Wednesday, January 28, 2009

Day 3

Day 2's grade was a C-. On the positive side, I helped my mom, visited my dad, and ran 7 miles. On the negative side, I canceled a client's training session because I just couldn't shift from one mode to the other. (She's getting a free session on Friday to make up for my flakiness.)

Today probably gets an A- or a B+. I will have trained 5 clients today. I did P90X arms and shoulders which felt great. Wanted to run, but I've gone 17 miles in the past 2 days, and I had paperwork for my parents and for our family building up, so opted for some desk time to get caught up.

So why the A- or B+? Because I CAN'T SEEM TO STOP EATING! Yeah, just one of those "I am always hungry" days. I know they don't last, but when you're prowling the pantry, it's easy to feel scared that you'll never be able to stop eating, and none of your clothes will fit, and on and on and on.

(Yeah, I'm eating my second Cadbury Creme Egg as I type this. Life's too short to eat yucky treats, right?)

Tomorrow I'll be at my parents house most of the day. I'll be bathing my mom (we've got this bath thing down to a science now), grocery shopping, and prepping her breakfast and lunch. And I'll be getting my dad's room ready because HE'S COMING HOME ON FRIDAY!!! My hope is that both of their lives will be better as a result of this tough time.

7 comments:

Irene said...

I hope the transition home goes well for your dad!

By the way, I'm having an "I'm hungry" year... I can relate!

*Hugs*

Jawsome said...

Hi Leslie -

I've been reading your blog for a while now, and I want you to know how inspiring it is for me. My grandmother recently passed away, and I can relate to the challenge of getting households in order and still trying to find time for family as well as (gasp!) yourself. To put things in perspective, today I ate an entire package of Milano cookies. The whole thing. And you know what? I'm glad. Because sometimes taking care of yourself (emotionally) is what's most important. I hope your next days will be better.

Jennifer said...

Jawsome...thank you and Leslie both for your honesty. You remind me that I am human--and normal (whatever that is).
Leslie, I know how hard this time is for you, emotionally, physically, spiritually, etc, and I think a lot about this stage of life where we become our parents' caretakers. It's such an odd turn of events, one that I have quite a bit of difficulty wrapping my brain around. Be sure to continue to take care of yourself in the process. So far, it looks like you're doing pretty well with that, but keep it up. Thanks for the updates, too. When things are hard, we worry when you're gone a while.
BTW, how are your daily grades assigned? Is this bootcamp a workbook or an in-person class?

Anonymous said...

As someone who knows all too well the stress of caring for a parent, all I can say is this - ask for help.

There is no way you can continue to do your "normal" load of stuff PLUS take on the extra responsibility without totally burning yourself out.

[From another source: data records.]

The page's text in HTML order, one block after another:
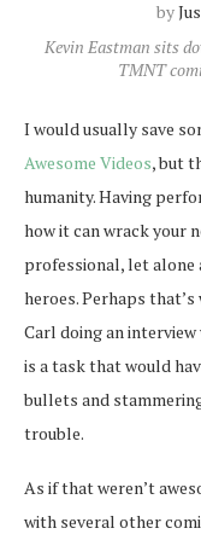
by
Kevin Eastman sits
TMNT
I would usually save
Awesome Videos, but
humanity. Having
how it can wrack your
professional, let alone
heroes. Perhaps
Carl doing an
is a task that would
bullets and
trouble.
As if that weren’t
with several other
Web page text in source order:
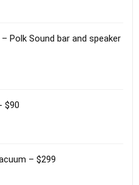
Polk Sound bar and speaker
$90
– $299
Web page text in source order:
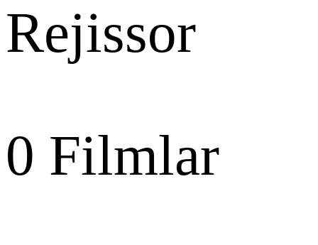
Rejissor
0 Filmlar
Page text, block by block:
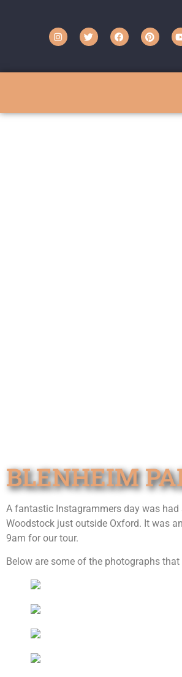
BLENHEIM
A fantastic Instagrammers day was
Woodstock just outside Oxford. It was
9am for our tour.
Below are some of the photographs
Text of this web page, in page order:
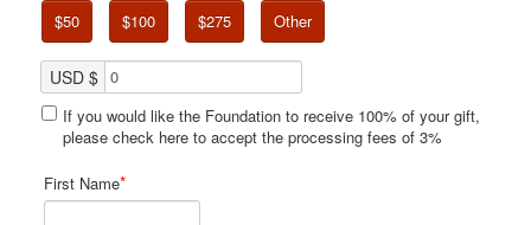
$50 $100 $275 Other
USD $
If you would like the Foundation to receive 100% of your gift,
please check here to accept the processing fees of 3%
First Name*

It's hard. But I know you are strong and you can do it. Don't juggle the balls. Hand a few of them to someone else.

Anonymous said...

That's great news about your dad!

And, you're so right about the Cadbury Creme Eggs. I'm going to have to find some, I haven't had one in a while.

Congrats on sticking with your workouts in the face of all that's been going on w/ you and your parents. You're doing great!

tfh said...

I hope your life will be better too as a result of this tough time. May today become an A.

ColeC said...

It is okay to eat for comfort at times like these! It's not like you're not exercising, so you are burning the stuff off as you pop it into your mouth ;) I know this past week with stress I've been hitting the pantry a bit more myself. I had a bowl of cereal one night, then got up and poured another one (Rob looked at me and asked if I was hungy haha). I don't care though.

I'm so glad your dad will be home Friday (tomorrow) and I hope things start to calm down in your life. Tough times make us stronger, and you my friend are one strong person.